Problem to solve> Output the entries that follow character for character. Leave every image out.

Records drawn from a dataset
━━━━━━━━━━━━━━━━━━━━━━━━━━━━━━

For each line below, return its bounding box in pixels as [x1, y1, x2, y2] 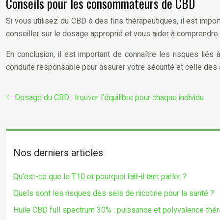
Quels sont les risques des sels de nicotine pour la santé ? [13, 187, 214, 199]
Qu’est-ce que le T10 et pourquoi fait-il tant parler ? [13, 170, 187, 183]
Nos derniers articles [13, 145, 103, 160]
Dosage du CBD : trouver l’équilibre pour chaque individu [15, 91, 204, 104]
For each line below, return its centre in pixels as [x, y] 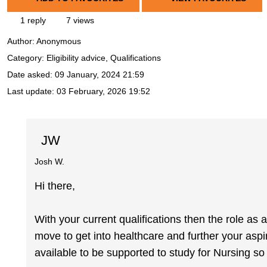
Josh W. [50, 161]
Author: [22, 41]
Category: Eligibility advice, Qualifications [84, 58]
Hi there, [55, 186]
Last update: [32, 91]
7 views [79, 20]
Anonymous [59, 41]
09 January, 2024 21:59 [100, 75]
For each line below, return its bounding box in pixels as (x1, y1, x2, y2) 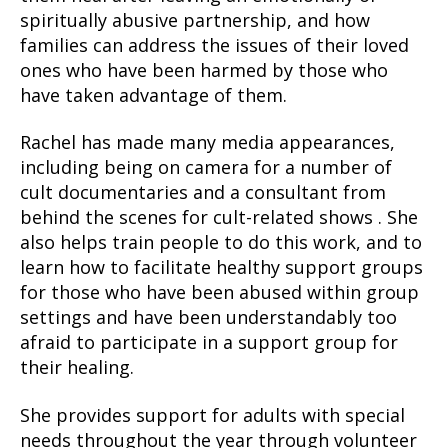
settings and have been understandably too (20, 305, 397, 329)
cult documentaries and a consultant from (20, 180, 386, 204)
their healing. (20, 355, 139, 379)
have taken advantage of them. (20, 82, 292, 107)
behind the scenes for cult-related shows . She (20, 205, 418, 229)
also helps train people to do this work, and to (20, 230, 422, 254)
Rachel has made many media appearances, (20, 130, 395, 154)
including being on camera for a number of (20, 155, 392, 179)
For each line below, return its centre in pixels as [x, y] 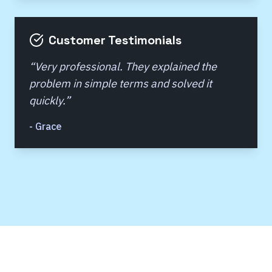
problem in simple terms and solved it [121, 83]
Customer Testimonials [115, 40]
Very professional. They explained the [126, 66]
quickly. [47, 100]
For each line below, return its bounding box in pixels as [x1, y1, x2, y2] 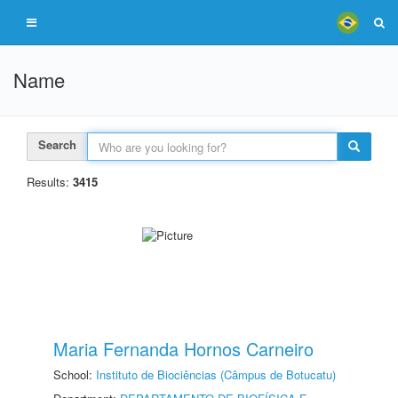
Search [38, 136, 76, 153]
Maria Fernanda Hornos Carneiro [53, 336, 314, 362]
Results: [27, 173, 73, 190]
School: [53, 366, 96, 383]
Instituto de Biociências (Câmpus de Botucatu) [96, 366, 336, 383]

━━━━━━━━━━━━━━━━━━━━━━━━━━━━━━

Answer below>
For each line below, return its bounding box in pixels as [x1, y1, x2, y2] 
Quels sont les risques des sels de nicotine pour la santé ? [13, 187, 214, 199]
Qu’est-ce que le T10 et pourquoi fait-il tant parler ? [13, 170, 187, 183]
Nos derniers articles [13, 145, 103, 160]
Dosage du CBD : trouver l’équilibre pour chaque individu [15, 91, 204, 104]
For each line below, return its centre in pixels as [x, y] 
Josh W. [50, 161]
Author: [22, 41]
Category: Eligibility advice, Qualifications [84, 58]
Hi there, [55, 186]
Last update: [32, 91]
7 views [79, 20]
Anonymous [59, 41]
09 January, 2024 21:59 [100, 75]
For each line below, return its bounding box in pixels as (x1, y1, x2, y2) 
settings and have been understandably too (20, 305, 397, 329)
cult documentaries and a consultant from (20, 180, 386, 204)
their healing. (20, 355, 139, 379)
have taken advantage of them. (20, 82, 292, 107)
behind the scenes for cult-related shows . She (20, 205, 418, 229)
also helps train people to do this work, and to (20, 230, 422, 254)
Rachel has made many media appearances, (20, 130, 395, 154)
including being on camera for a number of (20, 155, 392, 179)
For each line below, return its centre in pixels as [x, y] 
problem in simple terms and solved it [121, 83]
Customer Testimonials [115, 40]
Very professional. They explained the [126, 66]
quickly. [47, 100]
For each line below, return its bounding box in pixels as [x1, y1, x2, y2] 
Search [38, 136, 76, 153]
Maria Fernanda Hornos Carneiro [53, 336, 314, 362]
Results: [27, 173, 73, 190]
School: [53, 366, 96, 383]
Instituto de Biociências (Câmpus de Botucatu) [96, 366, 336, 383]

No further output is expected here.